Cold Calling: The Arctic Project

I’m always looking for something new in theatre and this event was exactly that with knobs on.

Cold Calling: The Arctic Project
Cold Calling: The Arctic Project

Here Birmingham Rep had teamed up with the City of Birmingham Symphony Orchestra to mount a chamber performance of a new work, Cold Calling: the Arctic Project.

Set in the intimacy of the Studio space a group of twenty musicians from the CBSO forming a small chamber orchestra performed a score by composer and sound designer Nick Powell against an evocative projected backdrop of arctic landscapes and snowfall.

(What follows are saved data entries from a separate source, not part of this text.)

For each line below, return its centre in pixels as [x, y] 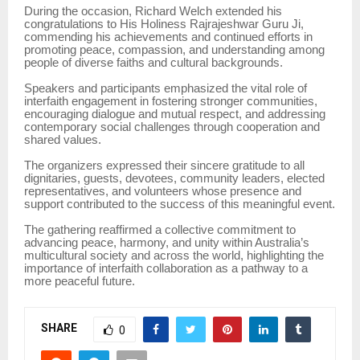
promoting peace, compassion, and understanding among [174, 49]
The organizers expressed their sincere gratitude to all [164, 165]
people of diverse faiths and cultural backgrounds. [153, 62]
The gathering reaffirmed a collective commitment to [160, 229]
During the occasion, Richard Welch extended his [153, 11]
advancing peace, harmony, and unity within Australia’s [167, 242]
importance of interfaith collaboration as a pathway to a [166, 268]
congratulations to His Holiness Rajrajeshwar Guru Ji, [164, 24]
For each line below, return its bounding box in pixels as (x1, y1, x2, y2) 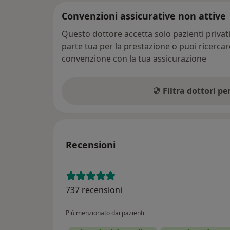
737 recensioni (66, 184, 122, 196)
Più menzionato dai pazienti (66, 208, 144, 217)
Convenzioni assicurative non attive (62, 9, 226, 22)
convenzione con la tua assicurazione (62, 52, 206, 64)
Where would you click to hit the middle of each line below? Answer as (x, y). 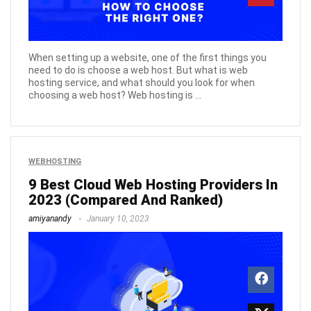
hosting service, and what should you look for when (142, 82)
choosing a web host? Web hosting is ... (115, 95)
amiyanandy (50, 218)
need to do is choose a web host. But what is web (138, 70)
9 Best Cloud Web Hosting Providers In (153, 184)
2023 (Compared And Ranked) (126, 200)
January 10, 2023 (117, 218)
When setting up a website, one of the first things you (148, 57)
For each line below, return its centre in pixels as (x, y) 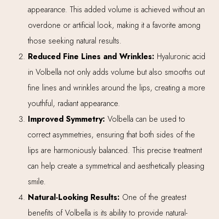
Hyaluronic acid (181, 56)
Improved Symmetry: (67, 119)
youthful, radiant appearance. (74, 103)
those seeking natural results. (75, 41)
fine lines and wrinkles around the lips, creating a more (116, 88)
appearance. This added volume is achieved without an (116, 9)
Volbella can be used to (146, 119)
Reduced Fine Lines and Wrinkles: (92, 56)
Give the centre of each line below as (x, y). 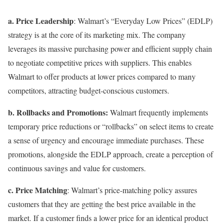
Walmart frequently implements (158, 112)
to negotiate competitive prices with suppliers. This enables (100, 62)
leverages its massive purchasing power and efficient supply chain (110, 48)
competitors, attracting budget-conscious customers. (89, 90)
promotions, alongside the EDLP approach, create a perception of (111, 154)
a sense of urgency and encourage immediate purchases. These (106, 140)
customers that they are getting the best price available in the (102, 204)
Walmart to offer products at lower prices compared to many (102, 76)
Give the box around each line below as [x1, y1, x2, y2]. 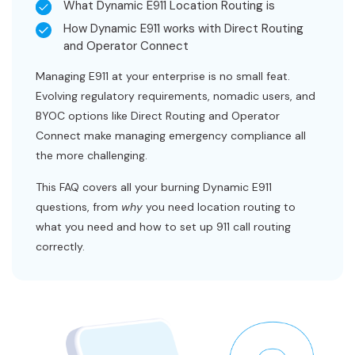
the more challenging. [36, 148, 147, 162]
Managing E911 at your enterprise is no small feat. [36, 69, 290, 83]
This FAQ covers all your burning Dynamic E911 [36, 180, 272, 194]
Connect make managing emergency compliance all [36, 128, 306, 143]
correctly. [36, 239, 85, 254]
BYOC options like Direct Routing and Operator [36, 109, 280, 123]
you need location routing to [143, 200, 296, 214]
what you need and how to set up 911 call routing [36, 219, 291, 234]
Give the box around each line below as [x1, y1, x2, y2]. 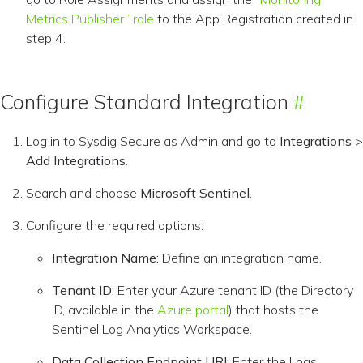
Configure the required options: [26, 217, 203, 233]
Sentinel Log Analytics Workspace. [52, 321, 252, 337]
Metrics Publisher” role [26, 11, 154, 27]
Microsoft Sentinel [140, 185, 250, 201]
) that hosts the [228, 301, 318, 318]
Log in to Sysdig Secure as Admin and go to [26, 133, 280, 149]
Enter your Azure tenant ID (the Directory [114, 282, 353, 298]
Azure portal [157, 301, 228, 318]
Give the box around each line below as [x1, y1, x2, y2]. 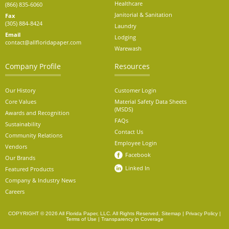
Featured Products [5, 165, 54, 173]
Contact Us [114, 127, 143, 135]
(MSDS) [114, 105, 133, 113]
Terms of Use [65, 216, 97, 222]
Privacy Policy [186, 210, 218, 216]
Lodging [114, 33, 136, 41]
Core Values [5, 97, 36, 105]
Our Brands [5, 153, 35, 162]
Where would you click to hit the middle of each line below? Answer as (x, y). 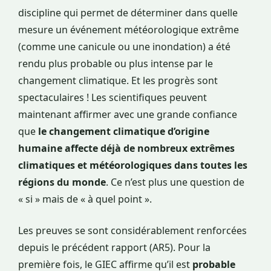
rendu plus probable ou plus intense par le (116, 64)
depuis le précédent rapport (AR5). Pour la (114, 248)
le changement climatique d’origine (124, 132)
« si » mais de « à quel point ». (85, 199)
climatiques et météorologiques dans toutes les (133, 165)
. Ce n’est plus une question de (175, 182)
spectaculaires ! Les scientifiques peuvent (113, 98)
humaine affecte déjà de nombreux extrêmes (126, 149)
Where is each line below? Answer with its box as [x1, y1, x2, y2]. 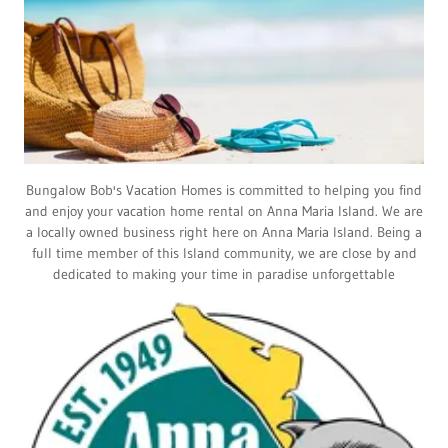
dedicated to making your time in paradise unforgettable [53, 264, 395, 283]
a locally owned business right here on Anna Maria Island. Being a [26, 222, 422, 241]
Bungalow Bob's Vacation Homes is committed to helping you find [26, 180, 422, 199]
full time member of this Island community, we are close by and [31, 243, 417, 262]
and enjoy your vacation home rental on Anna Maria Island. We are [25, 201, 423, 220]
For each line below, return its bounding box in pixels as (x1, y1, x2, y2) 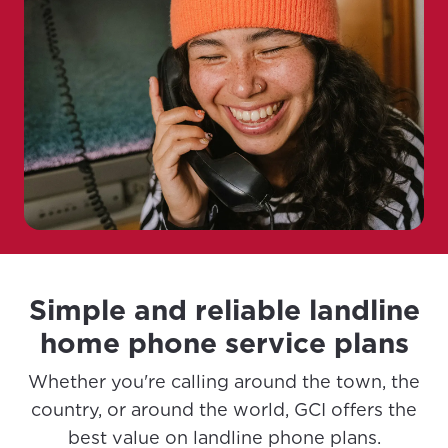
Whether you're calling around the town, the (28, 371, 420, 392)
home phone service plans (39, 326, 409, 360)
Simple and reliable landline (28, 293, 420, 327)
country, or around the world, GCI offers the (31, 399, 417, 420)
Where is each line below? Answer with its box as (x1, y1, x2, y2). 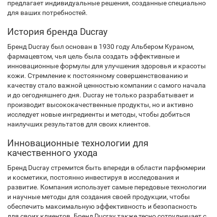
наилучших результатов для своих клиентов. (7, 120, 151, 128)
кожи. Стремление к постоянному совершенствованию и (7, 72, 188, 79)
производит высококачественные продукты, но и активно (7, 101, 193, 108)
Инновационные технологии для (7, 138, 148, 149)
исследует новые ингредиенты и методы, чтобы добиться (7, 110, 190, 118)
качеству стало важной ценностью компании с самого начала (7, 81, 206, 89)
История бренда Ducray (7, 26, 108, 37)
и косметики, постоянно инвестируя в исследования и (7, 173, 179, 181)
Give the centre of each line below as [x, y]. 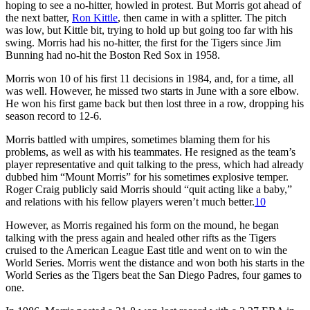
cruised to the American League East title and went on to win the [146, 250]
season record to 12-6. [54, 116]
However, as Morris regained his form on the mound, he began [142, 225]
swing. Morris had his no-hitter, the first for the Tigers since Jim [143, 42]
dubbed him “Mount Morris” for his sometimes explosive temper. [147, 176]
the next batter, [39, 17]
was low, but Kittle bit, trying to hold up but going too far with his [149, 30]
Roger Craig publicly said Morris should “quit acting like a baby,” [149, 189]
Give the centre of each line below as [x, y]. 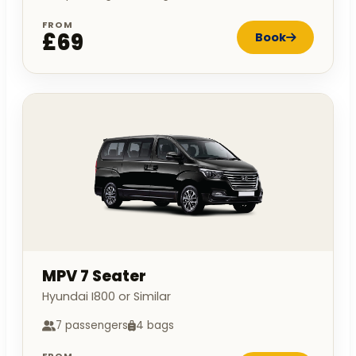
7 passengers [92, 326]
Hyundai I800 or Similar [106, 297]
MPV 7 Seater [94, 277]
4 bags [155, 326]
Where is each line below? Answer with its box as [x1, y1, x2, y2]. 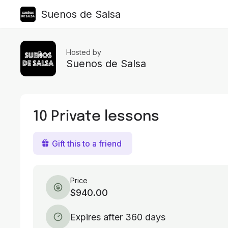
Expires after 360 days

In addition this was accompanied by dialogue spoken by two actors, Jan Pearson (Doctors) and Waleed Akhtar (Salmon Fishing In The Yemen) written by the piece’s director Anthony Neilson.

The performance was billed as a powerful exploration of love, loneliness and loss, as musicians and actors united to create a dreamlike yet vividly raw journey through what it feels like to be human and feel alive.

To most of us the eternal cold of the arctic is a subject of horrified trepidation – think Captain Oates and “I may be some time”. The horror writer H.P. Lovecaft used to a faint if the temperature dropped below a certain level in his native New England.

Here the combination of eerily unsettling music, enigmatic and fragmented and above all back projections of ice bound landscapes and blowing snow created an alienating spectacle against which human voices sounded all the more poignant – humanity and its fragility seemed even more so against the beautiful but snowy fastnesses of the north.

A fascinating evening. More please, more.